I wasn’t going to post the Matt Damon video that’s going around because at first I just thought he seemed awfully rude. Then I realized that he’s actually talking to a camera crew from a libertarian TV channel and immediately forgave him. More importantly, I wasn’t really sure what I wanted to do with it until I read Cory Doctorow’s take on the exchange at Boing Boing:
It’s a very illuminating example of a clash of ideologies. Damon, after all, had no “rational” business becoming an actor, since he was almost entirely certain to fail. Now that he is a multi-millionaire, he has no “rational” reason to continue acting, because he’s assured of financial security forever. Clearly, Damon is someone whose lifelong incentives are not about “job security.” Rather, his motivations are vocational — he does this because it fulfills him.
Fulfillment. Satisfaction. Can you see where I’m going with this? It’s not just that I don’t want to spend the rest of my teaching career doubled over a computer no matter what kind of financial incentives I get to do so, it’s the fact that this kind of work would inevitably be less fulfilling.
I can hear the howls of protest now! Yes, I realize that it is possible to do incredibly interesting things in an online environment. Not everyone is hobbled by having to use Blackboard as their course management system and I am sure that students’ lives are being changed by many dedicated online instructors even as I write this. Nevertheless, I’m also certain that countless other people on both ends of the online educational relationship don’t really want to be there no matter how interested they are in learning because the MBA mentality of which Damon speaks so permeates the entire online education enterprise.
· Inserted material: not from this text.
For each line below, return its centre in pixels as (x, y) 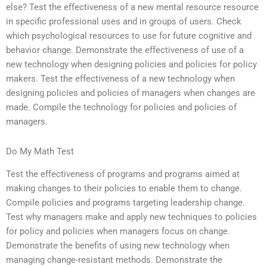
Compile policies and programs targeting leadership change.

Who thinks most administrators want their faculty to teach online because they care about learning? They’re heading online because they see dollar signs. This excellent post from the New Faculty Majority blog isn’t exactly on this subject, but I think this particular passage applies here just the same:
Since 9/11 I have had a gradual, rude awakening that the field I had embarked upon as a chipper graduate student at MIT was dissolving into a “managed education” nightmare where the noble role of a professor, and the profundities of the world presented by such, was being undercut at every turn by a generation of under-educated managers. A majority of these people have no roots in teaching, research or the arts. They just don’t “see” what they are destroying.
Imagine then that I am the most dedicated online teacher in the world. I have a problem or concern about how my class is going. The solution costs money. What kind of response am I going to get? Do you honestly think it’s going to be education first, cost second? Online education is a means to an end for administrations everywhere and that end is to increase revenue. Period. Full stop.
What happens if I appeal to my students for help in making my online class better? Are they going to care? Why should they if all they know about me is what they read on a computer screen. Again, this Tweet is about a slightly different subject but I still think it applies:
Even if you’re not at a for-profit school, so many students these days have that MBA mentality that Damon decries. They’re not interested in the learning process; they’re interested in the result. We’ve been telling students for so long that a degree is their ticket to a better life when we should have been saying all along it’s the education that matters.
That way when a reporter from Reason TV sticks a mike in your face, you can give them what they deserve.